2.2.1. Bus interfaces

The processor contains three external Advanced High-performance Bus (AHB)-Lite bus interfaces and one Advanced Peripheral Bus (APB) interface:

The processor matches the AMBA 3 specification except for maintaining control information during waited transfers. The AMBA 3 AHB-Lite Protocol states that when the slave is requesting wait states the master must not change the transfer type, except for the following cases:

The processor does not match this definition because it might change the access type from SEQ or NONSEQ to IDLE during a waited transfer. The processor might also change the address or other control information and therefore request an access to a new location. The original address that was retracted might not be requested again. This cancels the outstanding transfer that has not occurred because the previous access is wait-stated and awaiting completion. This is done so that the processor can have a lower interrupt latency and higher performance in wait-stated systems by retracting accesses that are no longer required.

To achieve complete compliance with the AMBA 3 specification you can implement the design with the AHB_CONST_CTRL parameter set to 1. This ensures that once transfers are issued during a wait-stated response they are never retracted or modified and the original transfer is honoured. The consequence of setting this parameter is that the performance of the core might decrease for wait-stated systems as a result of the interrupt and branch latency increasing.

ICode memory interface

Instruction fetches from Code memory space, 0x00000000 to 0x1FFFFFFF, are performed over this 32-bit AHB-Lite bus.

The Debugger cannot access this interface.
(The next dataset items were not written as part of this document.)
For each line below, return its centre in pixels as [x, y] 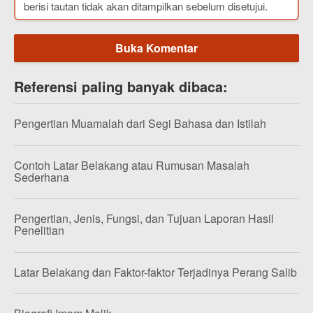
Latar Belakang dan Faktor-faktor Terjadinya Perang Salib [155, 272]
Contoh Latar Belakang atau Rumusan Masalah [132, 165]
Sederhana [42, 177]
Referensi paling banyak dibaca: [121, 86]
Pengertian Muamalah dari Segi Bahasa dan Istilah [140, 124]
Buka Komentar [156, 48]
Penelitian [39, 231]
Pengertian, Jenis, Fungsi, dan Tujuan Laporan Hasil [144, 219]
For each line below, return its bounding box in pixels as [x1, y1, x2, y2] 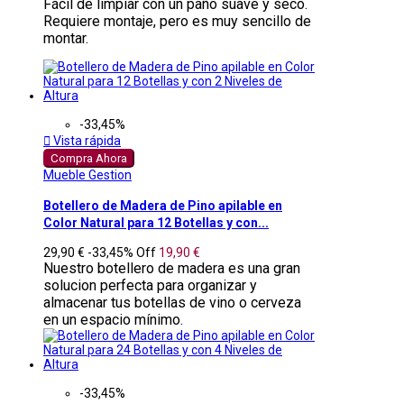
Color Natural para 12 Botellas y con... [43, 216, 269, 230]
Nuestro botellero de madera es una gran [43, 260, 300, 278]
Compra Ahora [50, 151, 127, 165]
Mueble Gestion [43, 167, 132, 182]
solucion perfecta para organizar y [43, 277, 257, 295]
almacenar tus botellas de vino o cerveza [43, 294, 301, 312]
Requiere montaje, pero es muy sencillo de [43, 12, 311, 30]
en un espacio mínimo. [43, 311, 183, 329]
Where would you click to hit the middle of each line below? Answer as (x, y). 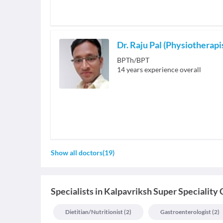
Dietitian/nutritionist (94, 212)
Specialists (72, 191)
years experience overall (164, 70)
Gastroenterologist (186, 212)
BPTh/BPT (133, 60)
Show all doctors (77, 153)
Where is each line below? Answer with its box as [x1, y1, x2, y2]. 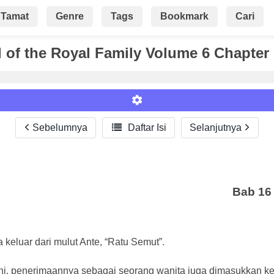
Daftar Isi [125, 122, 166, 133]
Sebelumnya [30, 122, 87, 133]
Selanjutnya [190, 122, 244, 133]
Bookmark [160, 11, 209, 21]
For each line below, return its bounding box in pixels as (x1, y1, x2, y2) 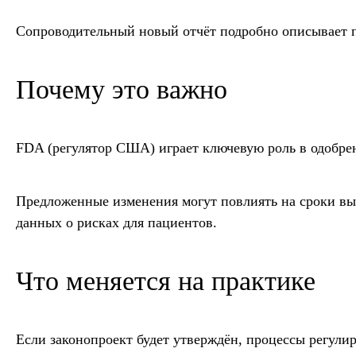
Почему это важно (16, 75, 227, 105)
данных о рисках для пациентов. (16, 215, 217, 231)
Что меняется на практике (16, 266, 315, 296)
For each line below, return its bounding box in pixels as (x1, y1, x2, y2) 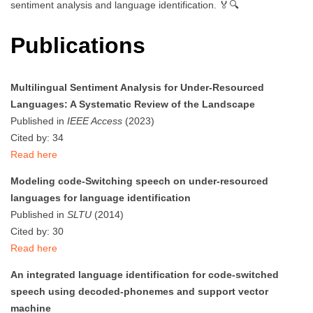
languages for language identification (10, 191, 191, 203)
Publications (10, 33, 145, 59)
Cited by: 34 (10, 131, 64, 143)
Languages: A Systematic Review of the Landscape (10, 98, 255, 110)
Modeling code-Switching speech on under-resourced (10, 175, 268, 187)
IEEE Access (67, 115, 122, 126)
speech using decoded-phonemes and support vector (10, 285, 268, 297)
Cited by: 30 (10, 225, 64, 237)
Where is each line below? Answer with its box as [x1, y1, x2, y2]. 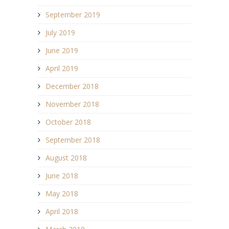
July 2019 [45, 27, 75, 37]
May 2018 [45, 188, 78, 198]
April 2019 [45, 63, 78, 73]
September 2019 [45, 9, 100, 19]
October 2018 [45, 117, 91, 127]
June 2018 [45, 170, 78, 180]
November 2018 [45, 99, 99, 109]
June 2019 [45, 45, 78, 55]
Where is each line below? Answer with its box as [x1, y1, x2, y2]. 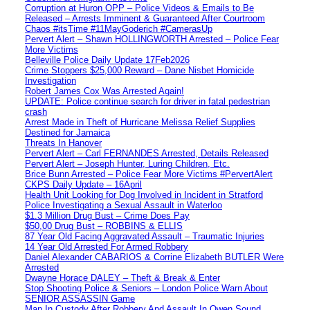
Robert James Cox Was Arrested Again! [25, 85, 184, 96]
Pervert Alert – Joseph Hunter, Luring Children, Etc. [25, 158, 230, 169]
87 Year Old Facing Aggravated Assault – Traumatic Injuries [25, 230, 264, 241]
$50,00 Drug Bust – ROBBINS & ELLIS [25, 220, 183, 231]
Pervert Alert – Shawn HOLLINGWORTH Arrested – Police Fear [25, 33, 279, 44]
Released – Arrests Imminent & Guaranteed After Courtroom [25, 12, 265, 24]
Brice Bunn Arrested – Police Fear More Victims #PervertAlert [25, 168, 273, 179]
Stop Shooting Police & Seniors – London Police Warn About [25, 282, 268, 293]
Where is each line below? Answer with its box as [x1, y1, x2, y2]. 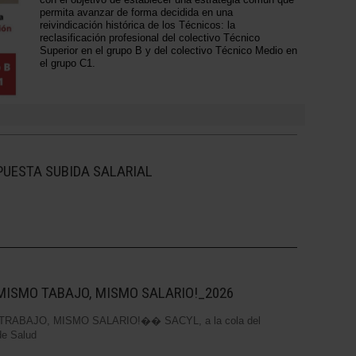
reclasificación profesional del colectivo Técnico [40, 32, 260, 44]
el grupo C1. [40, 57, 95, 70]
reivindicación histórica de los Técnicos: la [40, 19, 235, 32]
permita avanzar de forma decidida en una [40, 6, 233, 19]
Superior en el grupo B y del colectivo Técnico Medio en [40, 44, 297, 57]
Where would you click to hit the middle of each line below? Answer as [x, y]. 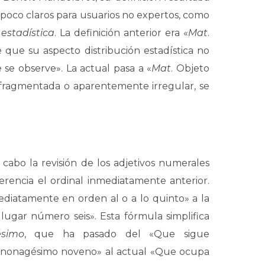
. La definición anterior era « [121, 33]
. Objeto [190, 68]
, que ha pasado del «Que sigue [117, 234]
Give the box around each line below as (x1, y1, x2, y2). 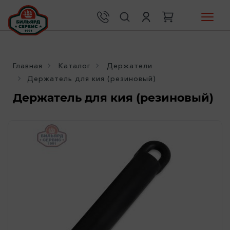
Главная (13, 61, 43, 70)
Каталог (59, 61, 91, 70)
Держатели (107, 61, 152, 70)
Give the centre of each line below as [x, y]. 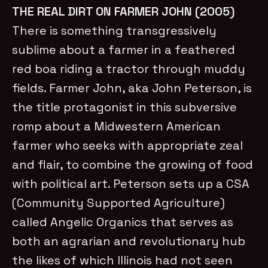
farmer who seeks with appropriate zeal [128, 145]
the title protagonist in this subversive [125, 107]
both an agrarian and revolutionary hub [129, 241]
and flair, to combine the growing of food [133, 164]
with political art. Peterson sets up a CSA [131, 183]
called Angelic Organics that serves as [123, 222]
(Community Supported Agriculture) [119, 202]
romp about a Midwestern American [117, 126]
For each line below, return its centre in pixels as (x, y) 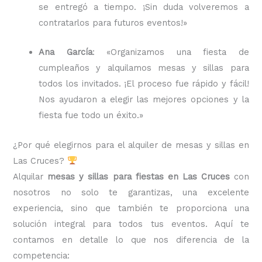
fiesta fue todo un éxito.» (91, 116)
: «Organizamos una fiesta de (170, 52)
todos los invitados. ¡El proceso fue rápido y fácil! (144, 84)
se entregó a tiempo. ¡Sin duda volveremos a (144, 7)
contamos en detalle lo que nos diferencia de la (131, 239)
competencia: (42, 255)
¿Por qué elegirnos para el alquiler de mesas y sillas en (131, 145)
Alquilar (30, 176)
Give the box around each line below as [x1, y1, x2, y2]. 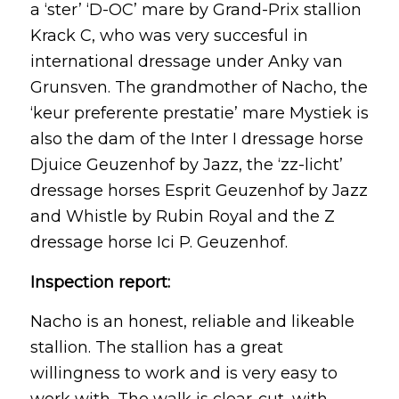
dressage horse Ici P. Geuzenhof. [29, 232, 288, 253]
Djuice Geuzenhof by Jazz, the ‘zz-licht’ [29, 155, 343, 175]
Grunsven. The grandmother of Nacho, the [29, 77, 368, 98]
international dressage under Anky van [29, 52, 343, 72]
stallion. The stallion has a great [29, 337, 283, 357]
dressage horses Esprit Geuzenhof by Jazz [29, 181, 368, 201]
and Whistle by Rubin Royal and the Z [29, 207, 335, 227]
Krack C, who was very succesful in [29, 26, 308, 46]

All fetches are word-wide. The number of instructions fetched per word depends on the code running and the alignment of the code in memory.

DCode memory interface

Data and debug accesses to Code memory space, 0x00000000 to 0x1FFFFFFF, are performed over this 32-bit AHB-Lite bus. Core data accesses have a higher priority than debug accesses on this bus. This means that debug accesses are waited until core accesses have completed when there are simultaneous core and debug access to this bus.

Control logic in this interface converts unaligned data and debug accesses into two or three aligned accesses, depending on the size and alignment of the unaligned access. This stalls any subsequent data or debug access until the unaligned access has completed.

Note

ARM strongly recommends that any external arbitration between the ICode and DCode AHB bus interfaces ensures that DCode has a higher priority than ICode.

System interface

Instruction fetches, and data and debug accesses, to address ranges 0x20000000 to 0xDFFFFFFF and 0xE0100000 to 0xFFFFFFFF are performed over this 32-bit AHB-Lite bus.

For simultaneous accesses to this bus, the arbitration order in decreasing priority is:

  • data accesses

  • instruction and vector fetches

  • debug.

The system bus interface contains control logic to handle unaligned accesses, FPB remapped accesses, bit-band accesses, and pipelined instruction fetches.

Private Peripheral Bus (PPB)

Data and debug accesses to external PPB space, 0xE0040000 to 0xE00FFFFF, are performed over this 32-bit Advanced Peripheral Bus (APB) bus. The Trace Port Interface Unit (TPIU) and vendor specific peripherals are on this bus.

Core data accesses have higher priority than debug accesses, so debug accesses are waited until core accesses have completed when there are simultaneous core and debug access to this bus. Only the address bits necessary to decode the External PPB space are supported on this interface.

The External PPB (EPPB) space, 0xE0040000 up to 0xE0100000, is intended for CoreSight-compatible debug and trace components, and has a number of irregular limitations which make it less useful for regular system peripherals. ARM recommends that system peripherals are placed in suitable Device type areas of the System bus address space, with use of an AHB2APB protocol converter for APB-based devices.

Limitations of the EPPB space are:

  • it is accessible in privileged mode only

  • it is accessed in little-endian fashion irrespective of the data endianness setting of the processor

  • accesses behave as Strongly Ordered

  • no bit-band function is available

  • unaligned accesses have Unpredictable results

  • only 32-bit data accesses are supported

  • it is accessible from the Debug Port and the local processor, but not from any other processor in the system.